Another survey from Reuters/Ipsos showed 35% of women were either not very interested or not at all interested in getting the COVID-19 vaccine in December 2020, up 9% from a similar poll from May.
Interest in getting the COVID-19 vaccine rose to 60% across all demographics in November 2020, according to a Pew Research survey. Among women, 69% intended to get the vaccine in May 2020, but that number plummeted to 54% by November 2020. At both points in time, more men intended to get vaccinated.
All these surveys point to the same dangerous public health trend. And more education is needed, especially among women and Black individuals, on vaccine safety and efficacy. Vaccinations have been proven to control, if not completely eradicate some diseases, such as polio, smallpox and measles.

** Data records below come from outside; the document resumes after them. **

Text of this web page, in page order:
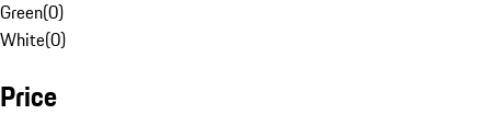
Green(0)
White(0)
Price
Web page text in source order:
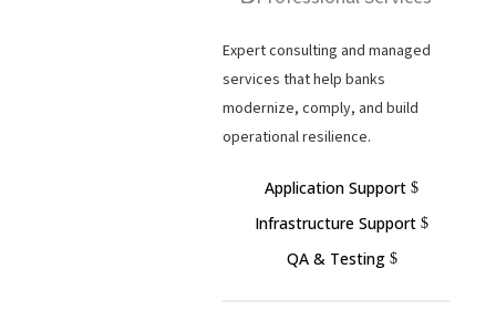
Expert consulting and managed
services that help banks
modernize, comply, and build
operational resilience.
Application Support
Infrastructure Support
QA & Testing
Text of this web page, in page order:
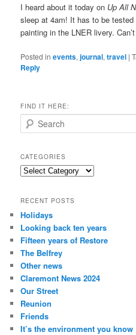
I heard about it today on Up All
sleep at 4am! It has to be
painting in the LNER livery.
Posted in events,journal,travel |
Reply
FIND IT HERE:
e
r
c
h
CATEGORIES
Categories
RECENT POSTS
Holidays
Looking back ten years
Fifteen years of Restore
The Belfrey
Other news
Claremont News 2024
Our Street
Reunion
Friends
It’s the environment you know
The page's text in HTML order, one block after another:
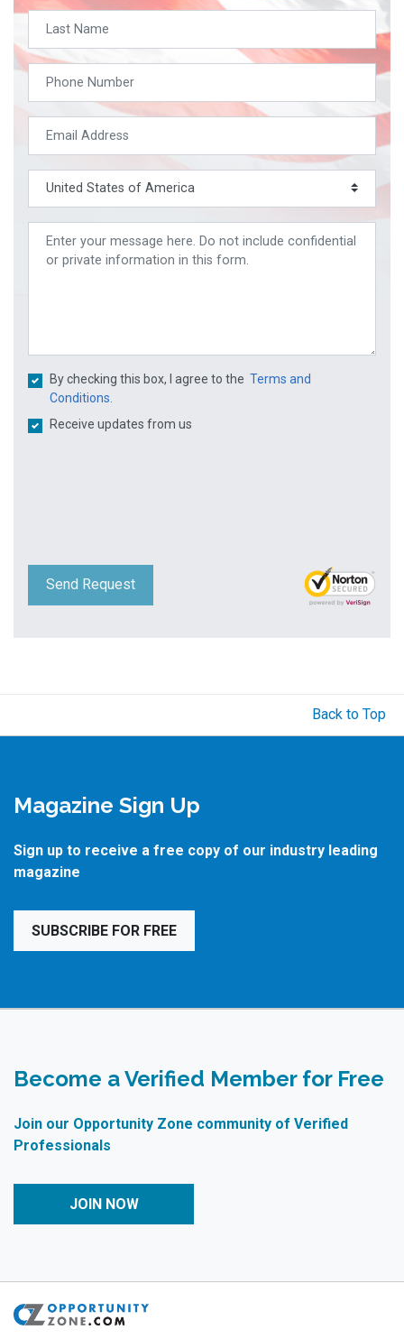
By checking this box, I agree to the Terms and
Conditions.
Receive updates from us
Send Request
Back to Top
Magazine Sign Up
Sign up to receive a free copy of our industry leading
magazine
SUBSCRIBE FOR FREE
Become a Verified Member for Free
Join our Opportunity Zone community of Verified
Professionals
JOIN NOW

Vaccine misinformation floods social media
Misinformation and falsehoods about vaccinations spread mostly via social media are not new, but they can have a devastating impact. For example, a pushback against the measles-mumps-rubella (MMR) vaccination has led to a resurgence of measles, with almost 1,300 reported cases in 2019, the CDC reported. The pushback comes from unfounded fears of autism in children as a result of vaccination, despite no link between the two.

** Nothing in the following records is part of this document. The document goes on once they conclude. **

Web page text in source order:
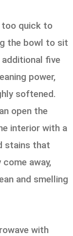
too quick to
the bowl to sit
five
power,
softened.
open the
interior with a
stains that
away,
and smelling
with
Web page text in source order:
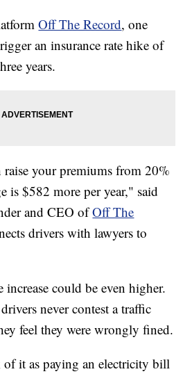
Off The Record, one
an insurance rate hike of
years.
your premiums from 20%
is $582 more per year," said
and CEO ofOff The
drivers with lawyers to
increase could be even higher.
never contest a traffic
feel they were wrongly fined.
it as paying an electricity bill
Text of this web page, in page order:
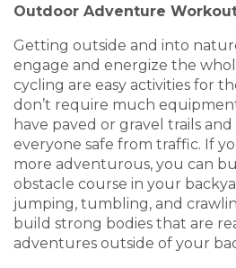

With regard to the COVID-19 vaccine, misinformation about the impact to female fertility is gaining steam. One such falsehood spread widely on Facebook was a screenshot of a false article titled, “Head of Pfizer Research: Covid Vaccine is Female Sterilization.”

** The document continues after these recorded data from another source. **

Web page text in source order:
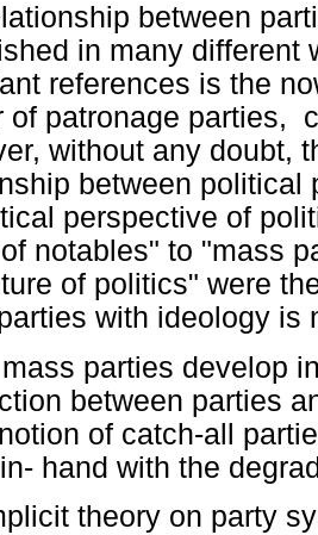
between
in many different
references is the
of patronage parties,
without any doubt,
between political
perspective of
notables" to "mass
of politics" were
with ideology is
parties develop
between parties
of catch-all
hand with the
theory on party
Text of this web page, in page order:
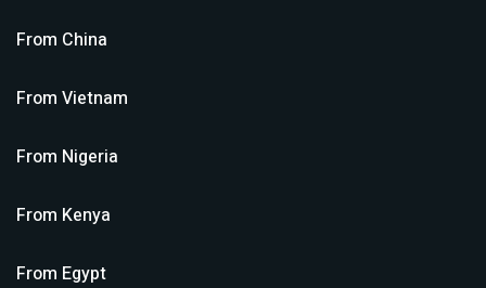
From China
From Vietnam
From Nigeria
From Kenya
From Egypt
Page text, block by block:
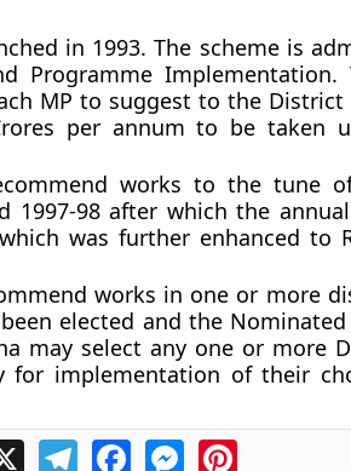
in 1993. The scheme is
Programme Implementation.
MP to suggest to the District
per annum to be taken
works to the tune
1997-98 after which the
was further enhanced to
works in one or more
elected and the
may select any one or more
for implementation of their
X TelegramFacebookMessengerPinterest

The current head of research at Pfizer never said any such thing.
Pregnant women may be wary due to a lack of information and limited data about the impact of the COVID-19 vaccine to this group. To date, pregnant women have been excluded from most COVID-19 treatment trials. It is a tough decision for expectant mothers—get the vaccine with little to no information regarding safety or run the risk of contracting COVID-19, which can increase the risk for adverse pregnancy outcomes or even death. However, the American College of Obstetricians and Gynecologists (ACOG) recommends COVID-19 vaccines should not be withheld from pregnant women and should be offered to lactating women. Pregnant women are also encouraged to speak with their physicians about vaccination.
The issue is gaining some attention, with Minnesota-based HealthPartners recently receiving $2 million from the CDC to research the effect of COVID-19 vaccines among pregnant women. The long-term research will determine the risk of adverse pregnancy and birth outcomes and evaluate the risks of stillbirth and miscarriage after a COVID-19 vaccination.
By all accounts from public health officials, the COVID-19 vaccine is effective and safe. Conspiracy theories and falsehoods can only be combated by more education around vaccination. Researchers hope women will see the vaccine as safe and effective as more Americans have the opportunity to be vaccinated against COVID-19.
“Identifying effective strategies to convince these groups to vaccinate will be an important next step in helping to end the global pandemic,” Callaghan concluded.